_Records for the exercise_

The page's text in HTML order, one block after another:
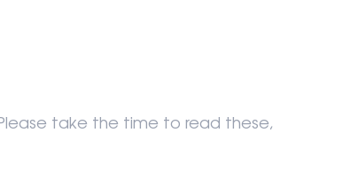
take the time to read these,
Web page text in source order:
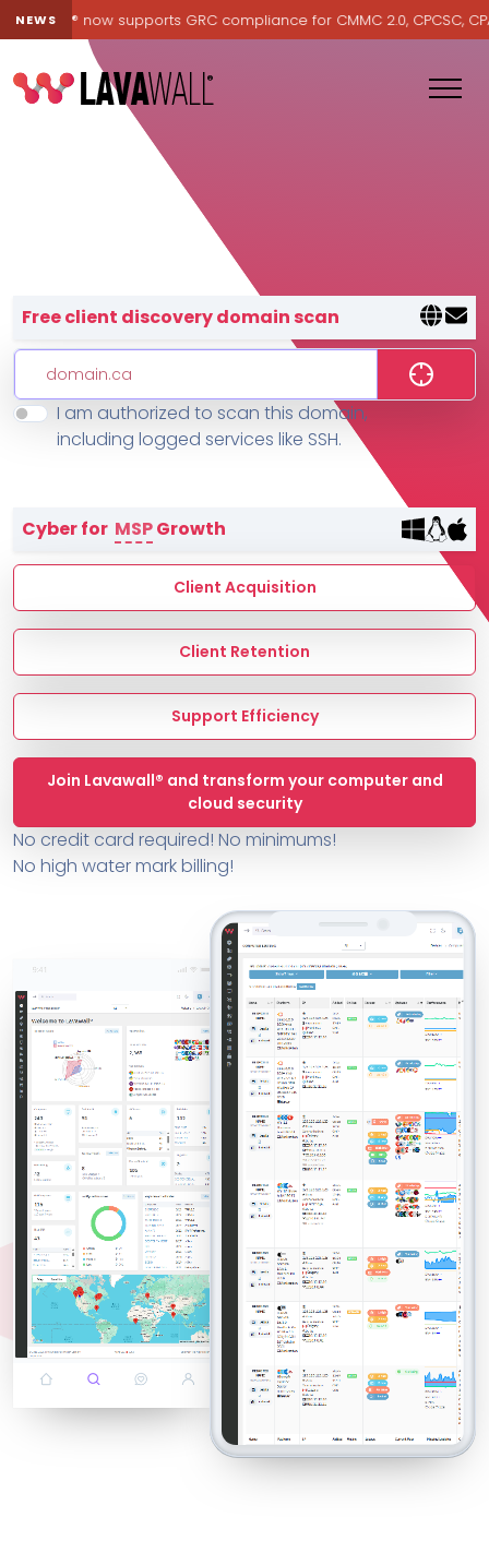
NEWS now supports GRC compliance for CMMC 2.0, CPCSC, CPA
Features
MSP Directory
About ThreeShield
About Lavawall®
Lavawall® — negative-cost
Free client discovery domain scan
I am authorized to scan this domain,
including logged services like SSH.
Cyber for MSPGrowth
Client Acquisition
Client Retention
Support Efficiency
Join Lavawall® and transform your computer and
cloud security
No credit card required! No minimums!
No high water mark billing!
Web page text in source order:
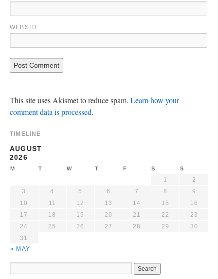
WEBSITE
This site uses Akismet to reduce spam. Learn how your
comment data is processed.
TIMELINE
AUGUST
2026
M T W T F S S
« MAY
1
2
3
4 5 6 7 8
9
10
11 12 13 14 15
16
17
18 19 20 21 22
23
24
25 26 27 28 29
30
31
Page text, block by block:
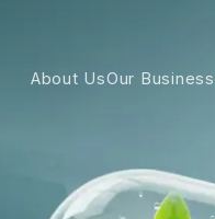
About UsOur Business
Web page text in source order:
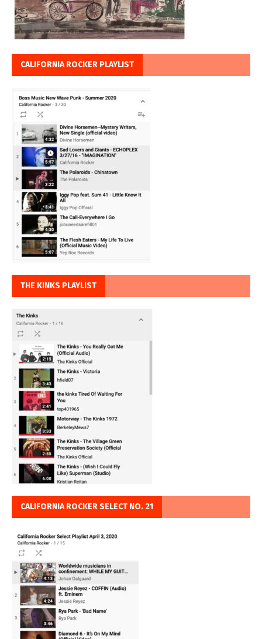
CALIFORNIA ROCKER PLAYLIST
THE KINKS PLAYLIST
CALIFORNIA ROCKER SELECT NO. 21
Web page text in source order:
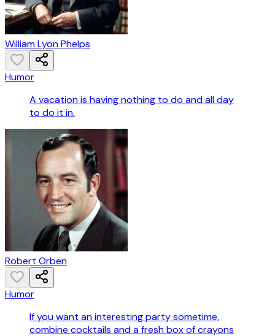
William Lyon Phelps
Humor
A vacation is having nothing to do and all day
to do it in.
Robert Orben
Humor
If you want an interesting party sometime,
combine cocktails and a fresh box of crayons

_What to work on_
Please retype all of the material exactly, skipping whatever images it holds.

_Answer box_
The page's text in HTML order, one block after another:
take the time to read these,
Web page text in source order:
NEWS now supports GRC compliance for CMMC 2.0, CPCSC, CPA
Features
MSP Directory
About ThreeShield
About Lavawall®
Lavawall® — negative-cost
Free client discovery domain scan
I am authorized to scan this domain,
including logged services like SSH.
Cyber for MSPGrowth
Client Acquisition
Client Retention
Support Efficiency
Join Lavawall® and transform your computer and
cloud security
No credit card required! No minimums!
No high water mark billing!
Web page text in source order:
WEBSITE
This site uses Akismet to reduce spam. Learn how your
comment data is processed.
TIMELINE
AUGUST
2026
M T W T F S S
« MAY
1
2
3
4 5 6 7 8
9
10
11 12 13 14 15
16
17
18 19 20 21 22
23
24
25 26 27 28 29
30
31
Page text, block by block:
About UsOur Business
Web page text in source order:
CALIFORNIA ROCKER PLAYLIST
THE KINKS PLAYLIST
CALIFORNIA ROCKER SELECT NO. 21
Web page text in source order:
William Lyon Phelps
Humor
A vacation is having nothing to do and all day
to do it in.
Robert Orben
Humor
If you want an interesting party sometime,
combine cocktails and a fresh box of crayons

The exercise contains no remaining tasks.